When we closed our last study session He made reference to Cyrus the Great again (but not by name this time) and foretold the fall of the Neo-Babylonian Empire and the release of the captive people of Judah. This is what He says next: "This is what the Lord says---your Redeemer, the Holy One of Israel: I am the Lord your God, who teaches you what is best for you, who directs you in the way you should go.'" (Isaiah 48:17)
The Lord provided them with the commandments and laws to direct their lives. Although no one is perfect and no one could keep His righteous statutes perfectly, His statutes for living demonstrated His holy character. They knew He did not bless willful sin. They knew they were not to participate in idolatry and in immoral living.
Before the Lord brought them into the promised land, He described the blessings they would receive if they were faithful to Him and He described the bad circumstances that would fall upon them if they were unfaithful. He promised that no enemy could ever stand against them if they would stay true to Him. But by the time Judah falls to the Babylonians, idolatry will be rampant, so He says, "If only you had paid attention to My commands, your peace would have been like a river, your well-being like the waves of the sea. Your descendants would have been like the sand, your children like its numberless grains; their name would never be blotted out, nor destroyed from before Me." (Isaiah 48:18-19) Blessings would have overflowed, generation after generation, and no one would have invaded them or conquered them or taken any of them to foreign lands.
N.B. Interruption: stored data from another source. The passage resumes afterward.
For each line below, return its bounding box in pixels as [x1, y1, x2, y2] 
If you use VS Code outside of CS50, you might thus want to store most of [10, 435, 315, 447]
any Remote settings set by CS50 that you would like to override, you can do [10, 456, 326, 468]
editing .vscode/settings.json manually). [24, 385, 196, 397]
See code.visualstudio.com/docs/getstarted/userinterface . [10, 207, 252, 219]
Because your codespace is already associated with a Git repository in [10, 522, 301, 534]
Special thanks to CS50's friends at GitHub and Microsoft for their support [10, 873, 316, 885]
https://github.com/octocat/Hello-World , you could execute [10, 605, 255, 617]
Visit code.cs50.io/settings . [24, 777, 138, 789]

But their enemy Babylon will itself be conquered in time. When we arrive at the book of Jeremiah we will find him saying, upon inspiration of the Lord, that the captivity will last 70 years. When the people are given permission to leave and return to their own land, they must leave at once. "Leave Babylon, flee from the Babylonians! Announce this with shouts of joy and proclaim it. Send it out to the ends of the earth; say, 'The Lord has redeemed His servant Jacob.'" (Isaiah 48:20) Not everyone will leave Babylon when they are set free. We will talk more about this when we get to the book of Esther.
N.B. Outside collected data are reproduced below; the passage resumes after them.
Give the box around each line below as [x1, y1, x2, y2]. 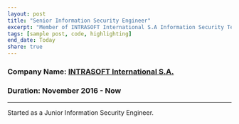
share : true [7, 43, 43, 50]
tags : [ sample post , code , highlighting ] [7, 30, 132, 38]
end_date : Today [7, 37, 55, 44]
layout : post [7, 10, 46, 18]
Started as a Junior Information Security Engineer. [7, 108, 154, 117]
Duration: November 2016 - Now [7, 86, 122, 96]
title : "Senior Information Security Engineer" [7, 17, 152, 24]
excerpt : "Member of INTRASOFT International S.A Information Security [7, 23, 224, 30]
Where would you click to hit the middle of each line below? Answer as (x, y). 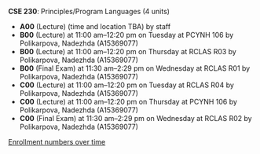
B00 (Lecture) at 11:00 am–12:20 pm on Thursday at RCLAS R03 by (128, 51)
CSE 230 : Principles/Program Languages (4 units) (89, 11)
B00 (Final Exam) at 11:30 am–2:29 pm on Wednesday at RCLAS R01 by (135, 68)
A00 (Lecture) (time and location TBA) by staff (95, 26)
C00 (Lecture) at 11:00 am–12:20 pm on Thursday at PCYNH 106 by (128, 102)
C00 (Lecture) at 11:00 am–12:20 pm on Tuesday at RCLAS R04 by (126, 85)
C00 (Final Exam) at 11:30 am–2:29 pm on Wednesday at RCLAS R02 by (136, 118)
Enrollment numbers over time (57, 142)

The Lord reminds them how He cared for them in the wilderness on the way to the promised land. He was trustworthy then and He still is. He will not break His promise to restore them to the land. "They did not thirst when He led them through the deserts; He made water flow for them from the rock; He split the rock and water gushed out." (Isaiah 48:21)
When the edict is issued that they are to go free, they must not remain in Babylon. That culture was wicked. The empire that overtook them---the Medo-Persian Empire---was also idolatrous. The people were not to assimilate into other cultures but were to be a separate people. Assimilating will only lead to sin. "'There is no peace,' says the Lord, 'for the wicked.'" (Isaiah 48:22) As I said earlier, they did not all obey the Lord's command to depart from Babylon hastily. This will almost lead to their extinction there when we arrive at the book of Esther. Disobedience always leads away from peace.